A user of chrome can know, barring bugs that are definitively fixable, that a comment on a reddit post can’t read information from their bank.

If an LLM with user controlled input has access to both domains, it will never be secure until alignment becomes perfect, which there is no current hope to achieve.

And if you think about a human in the driver seat instead of an LLM trying to make these decisions, it’d be easy for a sophisticated attacker to trick humans to leak data, so it’s probably impossible to align it this way.

It’s often probabilistic- for example I can guess your six digit verification code exactly 1 in a million times, and if I 1 in a million lucky I can do something naughty once.

The problem with llm security is that if only 1 in a million prompts break claude and make it leak email, if I get lucky and find the golden ticket I can replay it on everyone using that model.
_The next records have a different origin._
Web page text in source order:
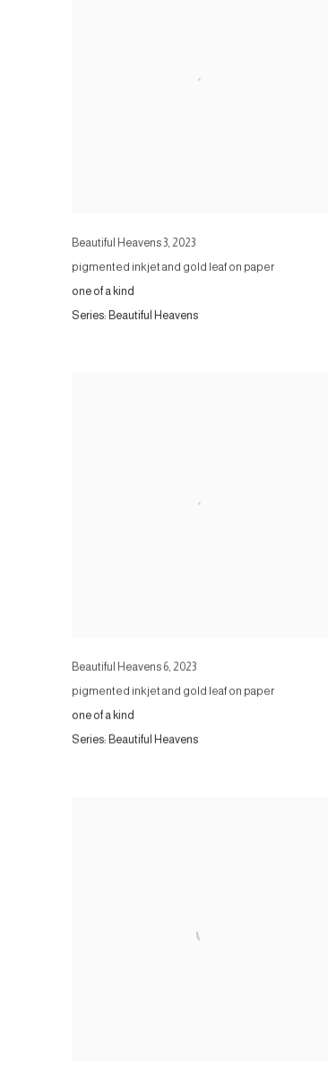
Beautiful Heavens 3, 2023
pigmented inkjet and gold leaf on paper
one of a kind
Series: Beautiful Heavens
Beautiful Heavens 6, 2023
pigmented inkjet and gold leaf on paper
one of a kind
Series: Beautiful Heavens
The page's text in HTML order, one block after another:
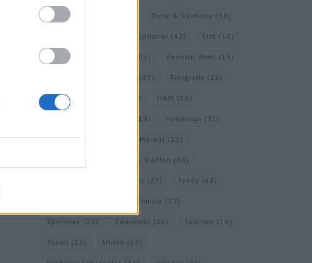
Diesel (16) Dolce & Gabbana (18)
Editorial (42) Etro (18)
Falke (35) (103) Fashion Week (19)
(27) Fotografie (22)
Gucci(69) (17) H&M (18)
(18) homepage (71)
Interview Isabel Marant (23)
Louis Vuitton (58)
Miu Miu (27) Prada (44)
Schmuck (17)
Sportmax (22) Swarovski (23) Taschen (16)
Travel (23) Uhren (33)
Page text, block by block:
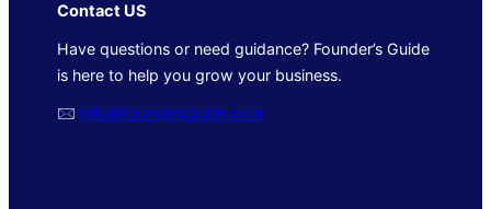
Contact US
Have questions or need guidance? Founder’s Guide
is here to help you grow your business.
🖂 info@foundersguide.com
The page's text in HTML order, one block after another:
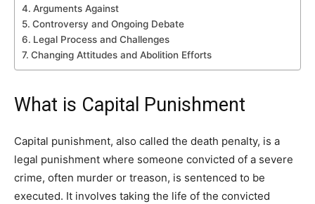
Arguments Against
Controversy and Ongoing Debate
Legal Process and Challenges
Changing Attitudes and Abolition Efforts
What is Capital Punishment
Capital punishment, also called the death penalty, is a
legal punishment where someone convicted of a severe
crime, often murder or treason, is sentenced to be
executed. It involves taking the life of the convicted

also, no one knows the probability a priory, unlike the code, but practically its more like 1 in 100 at best

> To play devils advocate, isn’t any security approach fundamentally statistical because we exist in the real world, not the abstract world of security models, programming language specifications, and abstract machines?

IMO no, most security modeling is pretty absolute and we just don't notice because maybe it's obvious.
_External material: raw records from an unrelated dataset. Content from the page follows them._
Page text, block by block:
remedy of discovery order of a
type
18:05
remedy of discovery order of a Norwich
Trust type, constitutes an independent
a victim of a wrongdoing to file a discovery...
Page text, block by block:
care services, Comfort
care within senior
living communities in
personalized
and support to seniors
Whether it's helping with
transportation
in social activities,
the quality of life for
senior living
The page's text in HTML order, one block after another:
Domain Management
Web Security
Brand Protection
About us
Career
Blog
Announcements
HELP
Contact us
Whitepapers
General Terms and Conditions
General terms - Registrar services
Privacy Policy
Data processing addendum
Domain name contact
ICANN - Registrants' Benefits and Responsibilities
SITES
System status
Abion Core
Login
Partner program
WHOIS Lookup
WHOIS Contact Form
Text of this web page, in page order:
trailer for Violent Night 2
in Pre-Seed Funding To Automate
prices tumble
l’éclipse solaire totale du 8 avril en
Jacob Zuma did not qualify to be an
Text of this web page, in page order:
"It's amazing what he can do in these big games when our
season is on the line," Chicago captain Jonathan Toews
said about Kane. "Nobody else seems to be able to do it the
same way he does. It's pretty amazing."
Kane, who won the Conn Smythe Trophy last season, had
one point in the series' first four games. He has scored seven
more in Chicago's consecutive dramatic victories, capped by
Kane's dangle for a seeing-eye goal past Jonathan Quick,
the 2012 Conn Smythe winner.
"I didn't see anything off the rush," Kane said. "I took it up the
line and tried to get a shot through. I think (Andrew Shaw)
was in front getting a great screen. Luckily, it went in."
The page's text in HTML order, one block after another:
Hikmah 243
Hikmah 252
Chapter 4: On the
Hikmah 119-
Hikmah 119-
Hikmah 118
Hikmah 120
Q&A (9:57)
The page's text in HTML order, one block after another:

But, for example, it's impossible to leak SSNs if you don't store SSNs. That's why the first rule of data storage is only store what you need, and for the least amount of time as possible.

As soon as you get into what modern software does, store as much as possible for as long as possible, then yes, breeches become a statistical inevitability.

We do this type of thing all the time. Can't get stuff stolen out of my car if I don't keep stuff in my car. Can't get my phone hacked and read through at the airport if I don't take it to the airport. Can't get sensitive data stolen over email if I don't send sensitive data over email. And on and on.

The difference is that LLMs are fundamentally insecure in this way as part of their basic design.

It’s not like, this is pretty secure but there might be a compiler bug that defeats it. It’s more like, this programming language deliberately executes values stored in the String type sometimes, depending on what’s inside it. And we don’t really understand how it makes that choice, but we do know that String values that ask the language to execute them are more likely to be executed. And this is fundamental to the language, as the only way to make any code execute is to put it into a String and hope the language chooses to run it.